Singkat cerita tiga puluh menit setelah adzan berkumandang, akhirnya temanku datang. Lalu dia mengajakku ke masjid yang di Blok M Square. Pikirku bentuk masjidnya tidak jauh berbeda dari masjid di salah satu mall di Jogja. Ternyata aku salah sangka. Sesampainya di sana, ternyata ukuran masjidnya sangat luas, untuk ukuran tempat salat di tempat-tempat umum. Secara fisik sebenarnya ukuran masjidnya tidak besar karena dari luar gedung Blok M Square tidak begitu terlihat jelas. Bahkan mungkin orang-orang tidak akan menyadari jika lantai teratas Blok M Square ada sebuah masjid. 

Ketika pertama kali memasuki masjid itu, jamaah akan disuguhi miniatur ka'bah. Sebab kata temanku, masjid itu sering dijadikan tempat untuk manasik haji. Banyak hal yang perlu aku apresiasi dari masjid itu. Selain ukurannya yang luas, juga ruang untuk perempuan dan laki-lakinya terpisah. Bukan hanya dari ruang untuk salatnya, tetapi juga tempat wudhunya. Aku semakin tercengang ketika memasuki ruang untuk salatnya. Ternyata jauh, jauh lebih luas dari bentuk fisik masjid itu yang dari luar terlihat kecil. Ruang untuk salatnya benar-benar membuatku nyaman sekaligus takjub. Sebab jarang sekali ada tempat salat seluas itu di tempat-tempat umum. 

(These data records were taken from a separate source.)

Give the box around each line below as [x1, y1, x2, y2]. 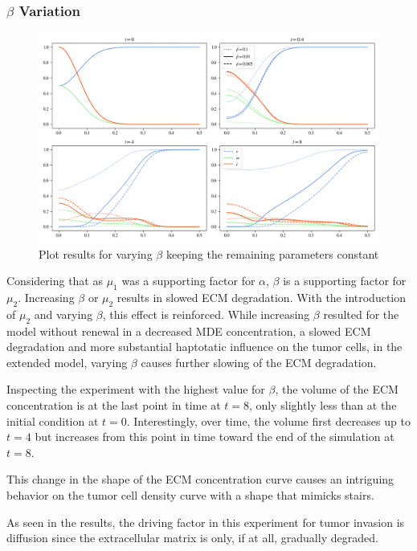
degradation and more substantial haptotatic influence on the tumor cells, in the [6, 338, 403, 355]
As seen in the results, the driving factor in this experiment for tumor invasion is [6, 513, 405, 530]
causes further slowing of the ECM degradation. [141, 353, 377, 370]
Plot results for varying [39, 245, 153, 262]
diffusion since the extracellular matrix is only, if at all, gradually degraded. [6, 529, 378, 546]
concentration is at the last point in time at [6, 397, 221, 414]
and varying [34, 305, 93, 322]
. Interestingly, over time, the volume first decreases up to [126, 412, 411, 429]
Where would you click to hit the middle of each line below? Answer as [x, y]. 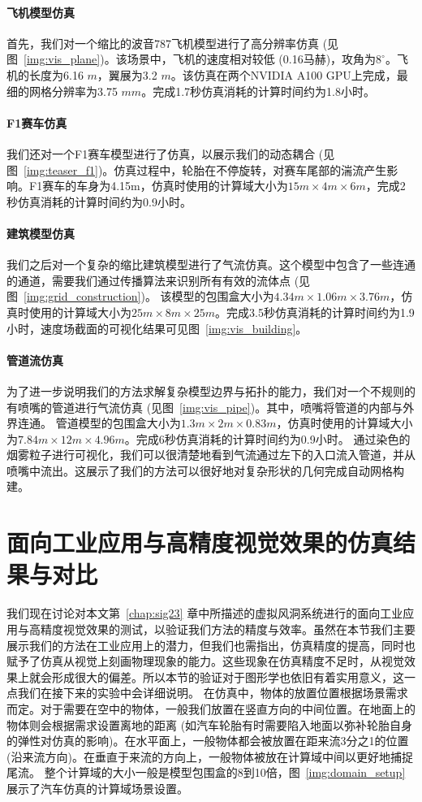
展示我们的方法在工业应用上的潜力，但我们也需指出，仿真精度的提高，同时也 [211, 645]
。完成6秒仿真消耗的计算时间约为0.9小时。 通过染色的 [267, 438]
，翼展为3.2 [127, 74]
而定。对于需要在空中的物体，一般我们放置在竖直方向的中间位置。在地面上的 [211, 708]
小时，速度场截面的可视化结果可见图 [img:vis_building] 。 [157, 328]
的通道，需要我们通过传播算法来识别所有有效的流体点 [149, 280]
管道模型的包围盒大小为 [118, 423]
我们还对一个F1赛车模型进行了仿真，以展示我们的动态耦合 [161, 153]
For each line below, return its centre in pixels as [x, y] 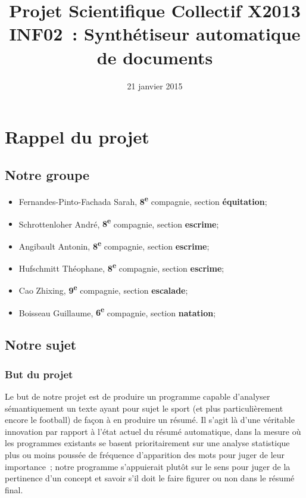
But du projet [39, 374]
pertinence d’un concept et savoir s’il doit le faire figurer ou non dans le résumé [150, 478]
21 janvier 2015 [155, 85]
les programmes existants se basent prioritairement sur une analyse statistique [147, 443]
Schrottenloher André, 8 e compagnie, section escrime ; [119, 223]
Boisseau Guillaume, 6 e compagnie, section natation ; [117, 312]
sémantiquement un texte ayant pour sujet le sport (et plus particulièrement [144, 408]
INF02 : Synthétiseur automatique [155, 34]
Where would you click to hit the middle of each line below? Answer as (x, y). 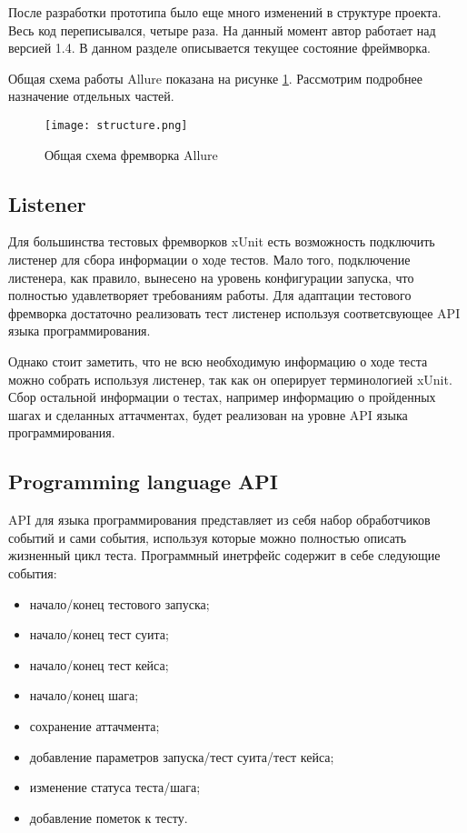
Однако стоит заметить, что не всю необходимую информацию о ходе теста (218, 361)
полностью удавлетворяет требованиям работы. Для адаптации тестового (210, 295)
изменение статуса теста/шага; (115, 787)
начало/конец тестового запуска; (119, 603)
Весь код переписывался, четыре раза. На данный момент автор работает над (222, 30)
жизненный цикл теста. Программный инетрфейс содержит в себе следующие (224, 555)
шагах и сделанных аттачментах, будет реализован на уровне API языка (208, 414)
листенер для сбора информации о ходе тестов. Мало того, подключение (209, 260)
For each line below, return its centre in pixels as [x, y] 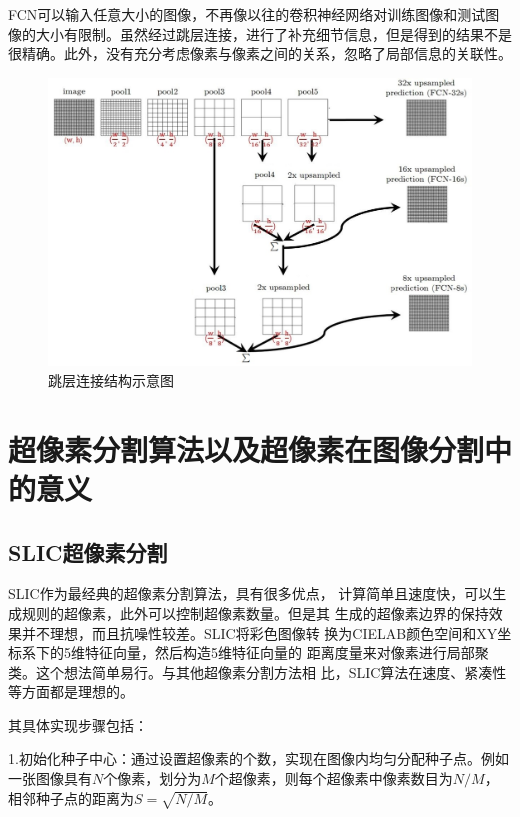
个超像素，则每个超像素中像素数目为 [333, 778]
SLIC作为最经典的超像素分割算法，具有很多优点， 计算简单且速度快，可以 [250, 593]
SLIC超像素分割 [88, 551]
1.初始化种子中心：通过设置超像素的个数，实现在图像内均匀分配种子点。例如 [258, 758]
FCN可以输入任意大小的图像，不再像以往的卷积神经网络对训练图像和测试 [247, 14]
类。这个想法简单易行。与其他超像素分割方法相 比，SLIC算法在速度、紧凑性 [257, 671]
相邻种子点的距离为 [71, 797]
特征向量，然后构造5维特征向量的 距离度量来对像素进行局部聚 [286, 652]
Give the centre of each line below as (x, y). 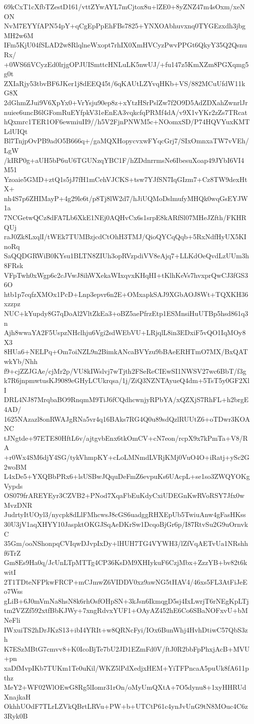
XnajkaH (17, 696)
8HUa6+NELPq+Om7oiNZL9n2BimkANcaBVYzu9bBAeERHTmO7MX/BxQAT (126, 351)
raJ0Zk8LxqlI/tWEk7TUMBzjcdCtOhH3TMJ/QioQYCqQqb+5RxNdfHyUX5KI (125, 237)
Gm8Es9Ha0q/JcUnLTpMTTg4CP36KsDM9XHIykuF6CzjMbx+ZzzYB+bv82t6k (126, 562)
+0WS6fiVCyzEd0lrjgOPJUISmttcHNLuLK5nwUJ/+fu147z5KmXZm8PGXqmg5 (126, 64)
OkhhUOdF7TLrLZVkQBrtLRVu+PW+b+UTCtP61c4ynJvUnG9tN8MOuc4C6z (126, 706)
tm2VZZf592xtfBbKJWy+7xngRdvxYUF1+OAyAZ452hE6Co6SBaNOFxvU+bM (126, 610)
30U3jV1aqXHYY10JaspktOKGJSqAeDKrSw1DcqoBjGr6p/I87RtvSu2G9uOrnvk (126, 524)
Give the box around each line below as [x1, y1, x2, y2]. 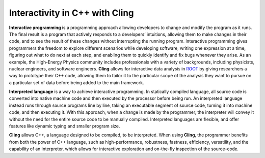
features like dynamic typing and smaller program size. [9, 123, 120, 129]
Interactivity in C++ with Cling [9, 7, 134, 18]
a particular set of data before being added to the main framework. [9, 79, 144, 86]
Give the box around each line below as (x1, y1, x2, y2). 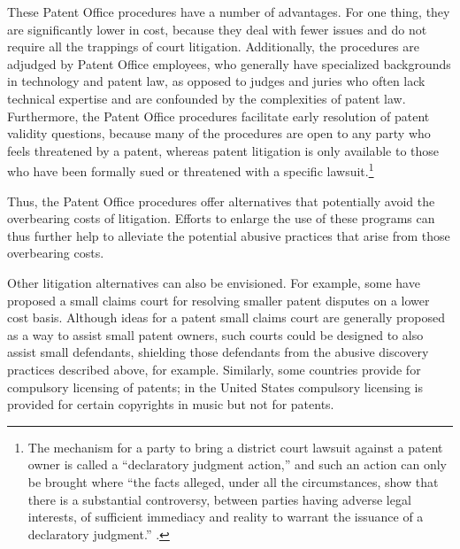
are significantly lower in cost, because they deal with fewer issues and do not (7, 19, 427, 38)
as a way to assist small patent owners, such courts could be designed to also (7, 325, 424, 344)
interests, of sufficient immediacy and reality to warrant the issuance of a (27, 507, 424, 526)
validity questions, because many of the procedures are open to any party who (7, 124, 431, 143)
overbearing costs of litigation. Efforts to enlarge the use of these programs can (7, 209, 435, 228)
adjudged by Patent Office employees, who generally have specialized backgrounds (7, 54, 451, 73)
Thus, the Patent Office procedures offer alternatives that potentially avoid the (7, 191, 435, 210)
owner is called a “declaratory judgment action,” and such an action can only (27, 455, 447, 474)
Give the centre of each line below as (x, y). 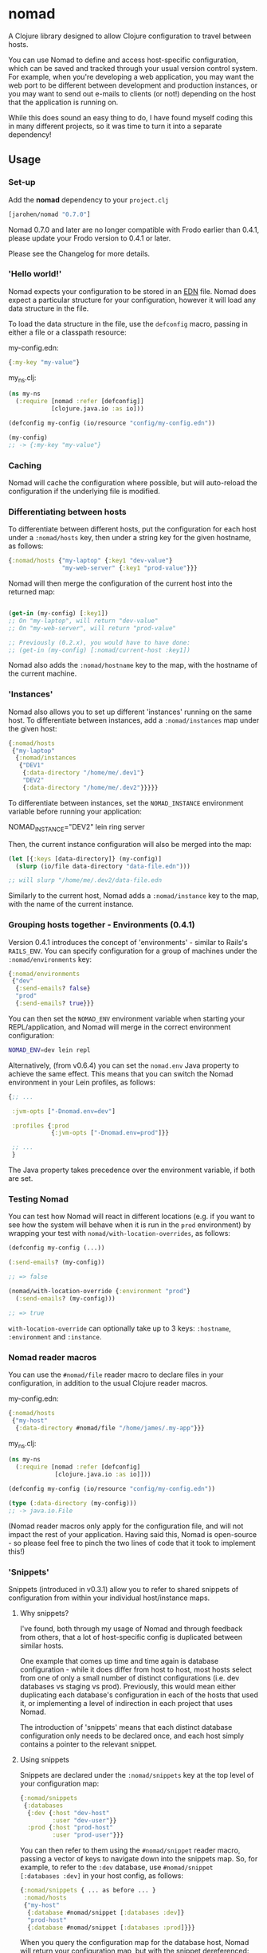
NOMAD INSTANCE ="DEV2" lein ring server (77, 827)
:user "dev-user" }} (84, 1820)
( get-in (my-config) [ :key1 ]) (59, 614)
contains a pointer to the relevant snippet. (88, 1744)
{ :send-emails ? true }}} (55, 1004)
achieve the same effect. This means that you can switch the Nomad (121, 1073)
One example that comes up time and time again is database (119, 1661)
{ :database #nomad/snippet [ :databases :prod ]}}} (111, 1928)
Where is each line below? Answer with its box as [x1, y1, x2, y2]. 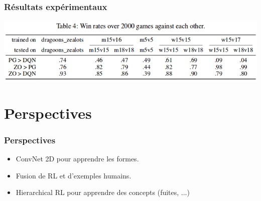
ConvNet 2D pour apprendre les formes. [16, 153, 139, 163]
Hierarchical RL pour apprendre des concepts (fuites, [16, 187, 179, 197]
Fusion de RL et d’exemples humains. [16, 170, 132, 180]
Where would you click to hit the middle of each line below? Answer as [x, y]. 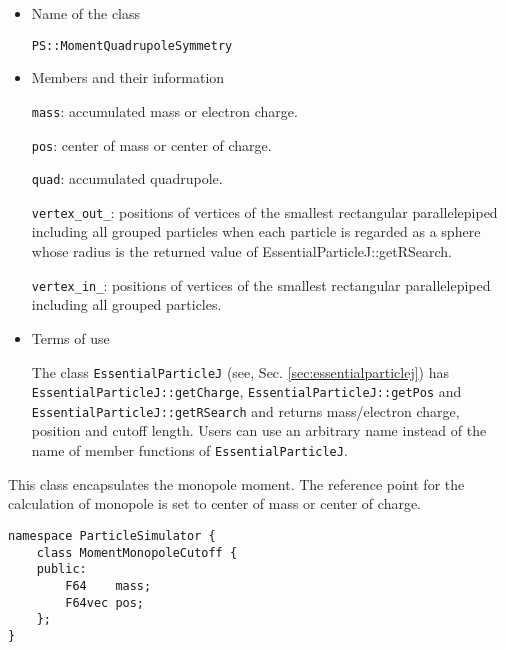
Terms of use [70, 337]
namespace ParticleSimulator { [112, 535]
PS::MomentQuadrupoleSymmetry [132, 45]
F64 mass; [108, 585]
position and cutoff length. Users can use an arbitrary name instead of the [259, 430]
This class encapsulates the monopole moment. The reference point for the [236, 483]
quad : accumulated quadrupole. [127, 178]
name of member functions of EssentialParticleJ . [189, 450]
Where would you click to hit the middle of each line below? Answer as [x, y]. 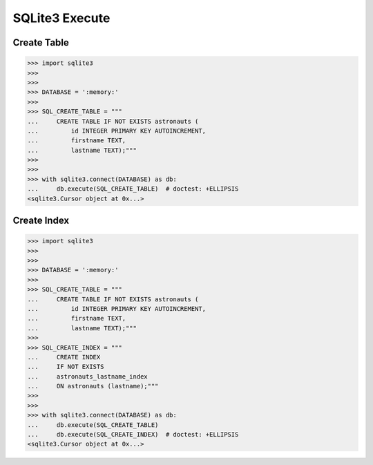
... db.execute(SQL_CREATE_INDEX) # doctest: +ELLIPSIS [133, 435]
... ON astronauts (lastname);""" [93, 386]
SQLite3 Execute [61, 18]
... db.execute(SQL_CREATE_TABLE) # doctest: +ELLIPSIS [133, 189]
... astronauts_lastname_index [87, 376]
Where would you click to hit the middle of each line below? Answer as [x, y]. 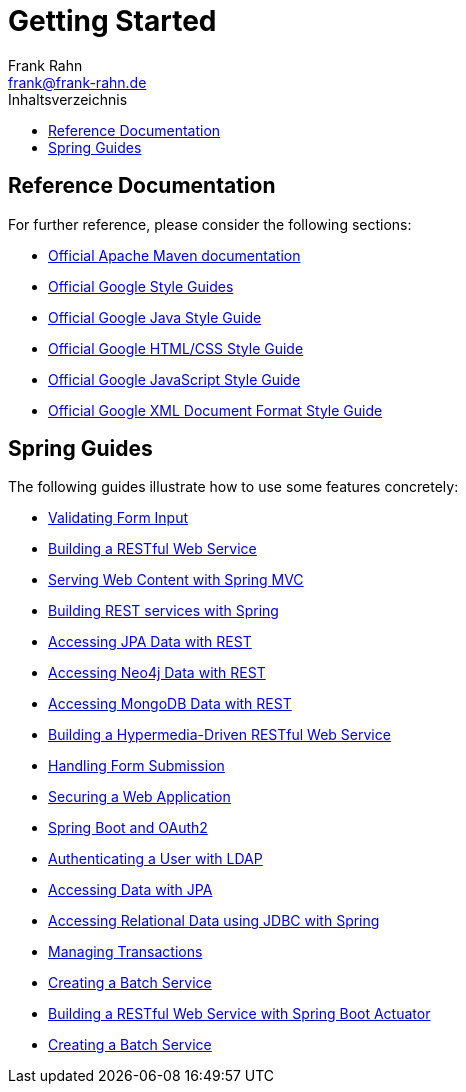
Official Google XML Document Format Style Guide [215, 410]
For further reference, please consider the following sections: [210, 224]
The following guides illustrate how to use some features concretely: [233, 487]
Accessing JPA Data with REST [150, 642]
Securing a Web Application [139, 797]
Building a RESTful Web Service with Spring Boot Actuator [239, 1014]
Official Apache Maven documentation [174, 255]
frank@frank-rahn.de [77, 82]
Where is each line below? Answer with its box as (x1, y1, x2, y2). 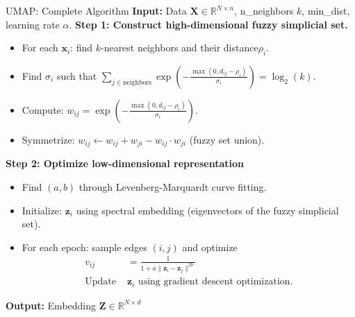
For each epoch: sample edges (22, 239, 147, 254)
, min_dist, (302, 3, 350, 17)
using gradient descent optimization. (138, 277, 293, 287)
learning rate (6, 17, 60, 31)
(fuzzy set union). (189, 132, 265, 146)
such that (56, 68, 97, 83)
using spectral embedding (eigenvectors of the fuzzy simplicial (76, 203, 339, 217)
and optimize (182, 239, 238, 254)

Selain ada masjid itu, di lantai teratas Blok M Square juga ada sisi yang kosong. Dari situ, orang-orang dapat melihat gedung-gedung pencakar langit secara lebih dekat. Tidak heran kalau sisi yang kosong itu menjadi tempat orang-orang untuk berfoto ria. Namun, ada juga yang sekadar menikmati pemandangan, bercakap dengan kerabatnya, bahkan ada juga yang sedang belajar dengan temannya. 



2. Mushola di Margo City




Ketika tahun lalu ke Margo City, aku hanya menemani seorang teman untuk salat. Namun, ketika akhir bulan lalu untuk kedua kalinya ke Margo City, aku baru menyadari kalau mushola untuk perempuan dan laki-laki itu terpisah. Walau tidak seluas masjid yang ada di Blok M Square, mushola di Margo City tetap terasa nyaman. Ruang untuk salatnya tidak terlalu kecil, pun tempat wudhunya menjorok ke dalam sehingga tidak akan terlihat dari luar.  

3. Mushola di Perpustakaan Kota Jogja

Cukup kaget ketika awal bulan Juli kemarin salat di mushola Perpustakaan Kota Jogja karena banyak perubahan yang terjadi. Sebab ketika terakhir salat di mushola itu--entah bulan apa--tempatnya tidak begitu luas dan tempat wudhunya pun masih campur antara laki-laki dan perempuan. Namun, sekarang musholanya jauh lebih luas dan tempat wudhunya pun sudah terpisah. Bahkan tempat wudhu untuk perempuan berada di satu ruang kecil yang dilengkapi dengan pintunya sehingga jauh lebih tertutup dibanding sebelumnya.

Seperti yang kutulis di awal, aku sangat mengapresiasi tempat-tempat umum yang menyediakan tempat khusus yang nyaman untuk wudhu dan salat. Terutama bagi perempuan yang auratnya dari ujung kepala hingga ujung kaki, kecuali telapak tangan dan wajah. Sehingga ketika tempat wudhunya tidak bercampur dengan laki-laki dan tidak terbuka--sehingga orang-orang yang berseliweran tidak dapat melihat--akan jauh membuat seorang perempuan merasa "aman" untuk berwudhu. Dan ketiga tempat tadi merupakan contoh tempat untuk salat yang di tempat-tempat umum. Terutama dari segitu tempat wudhunya. Selain itu, tentunya tempat dan mukenanya bersih.